Aku, Rana, dan Simbok tersenyum puas. Curhat hari ini sungguh luar biasa, dapat menenangkan hatiku dan juga Rana. Aku tidak tahu pasti masalah yang dihadapi oleh Rana dengan pacarnya. Aku hanya tahu, mereka pun selesai seperti aku dan Handi. Entah apa masalah mereka, itu bukan urusanku. Jika Rana tidak menceritakan padaku, pasti ia malu dan kisahnya mungkin memalukan melebihi Handi yang begitu pada perempuan yang entah seperti apa wajahnya itu. Memanja dengan Handi yang kemungkinan ada di sebuah kamar, entah kamar siapa, aku sudah tidak peduli.
Aku memang masih penasaran dengan perkataan simbok mengenai pikiran Handi. Jalan pikirannya yang sungguh luar biasa berkata kasar padaku. Tapi aku masih bersyukur, dia tidak main tangan padaku. Hanya lidahnya saja yang tajam, mungkin saja dia keturunan si pahit lidah.
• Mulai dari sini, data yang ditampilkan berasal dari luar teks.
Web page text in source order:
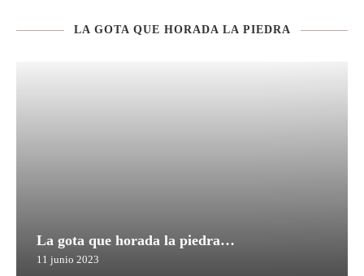
LA GOTA QUE HORADA LA PIEDRA
La gota que horada la piedra…
11 junio 2023

Sampai sekarang pun aku tidak tahu, siapa perempuan yang bersamanya kala itu. Aku masih ingat betul, bagaimana suara dan nada bicaranya pada Handi. Oh Tuhan, siapapun perempuan itu. Aku ingin mengatakan, terima kasih. Karena telah bersuara saat aku menelfon Handi, terima kasih sekali kau telah memperlihatkan bagaimana sisi lain Handi yang selama ini kukenal begitu baik padaku.
Camilan didepan mata sudah menanti untuk kumakan. Aku, Rana, dan Simbok kemudian memakan hidangan yang telah disiapkan oleh Rana untuk kami. Tepatnya sesudah curhatan kami selesai dan terbayarkan oleh teh yang tidak diaduk tadi. Meski begitu, aku tetap saja penasaran, jawaban simbok mengenai rahasia Handi.
“Simbok, janjikan akan memberi tahu Meta. Pertanyaan Meta yang terakhir?” tanyaku.
“Iya. Sesuai syarat yang simbok bilang. Harus lulus dulu.”
“Siap. Meta pasti akan lulus. Malam ini Meta akan belajar untuk ujian besok. Meta akan terus belajar sampai cita-cita Meta tersampaikan.” Kataku.
“Rana, ada yang ditanyakan?” tanya simbok.
“Tidak mbok. Rana memilih untuk tidak mengetahuinya saja.” Jawab Rana.
“Yakin?” tanyaku. “Memang ada apa Na?”
“Iya Ta, Mbok. Kalau suatu saat nanti Rana diberi petunjuk dengan mata kepala Rana sendiri. Itu akan lebih puas. Pacar Rana orangnya mudah ditebak kok mbok.” kata Rana sambil tersenyum kecil.
Okai, jadi permasalahan kami memang sama. Ada perempuan yang menjadi bayang-bayang pacar kami berdua. Sejatinya daripada itu, kami menemukan hikmah masing-masing. Misteri memang, jika berurusan dengan yang namanya pacar. Seperti ketika kita minum teh pahit. Tidak selamanya teh yang pahit akan manis diakhir karena tidak semua teh diberi gula. Tapi kita dapat melihanya di gelas, adakah butiran gula didalamnya atau tidak. Itu jika gelasnya bening. Akan dengan mudah kita melihatnya. Tapi jika gelasnya tidak bening, kita dapat mencium dari aromanya atau dari warnanya. Meskipun tidak semua orang dapat membedakannya dengan baik.
Alangkah indahnya, seseorang yang dapat membedakan itu semua dengan baik dan benar. Pasti ia sudah punya banyak pengalaman, hingga pada akhirnya menjadi seorang yang bijak. Dia belajar dari banyak pengalaman hidupnya, menganalisis kejanggalan, dan juga mempraktikannya sehingga tidak terjebak untuk kedua kali. Menjadi perasa dan peka terhadap sekeliling. Pada lingkungan sosial, pada lawan bicaranya, dan juga pada dirinya sendiri. Baiklah, mbok. Meta akan lulus dan menanti apa jawaban simbok sebenarnya. Meta masih penasaran dengan jalan pikiran Handi.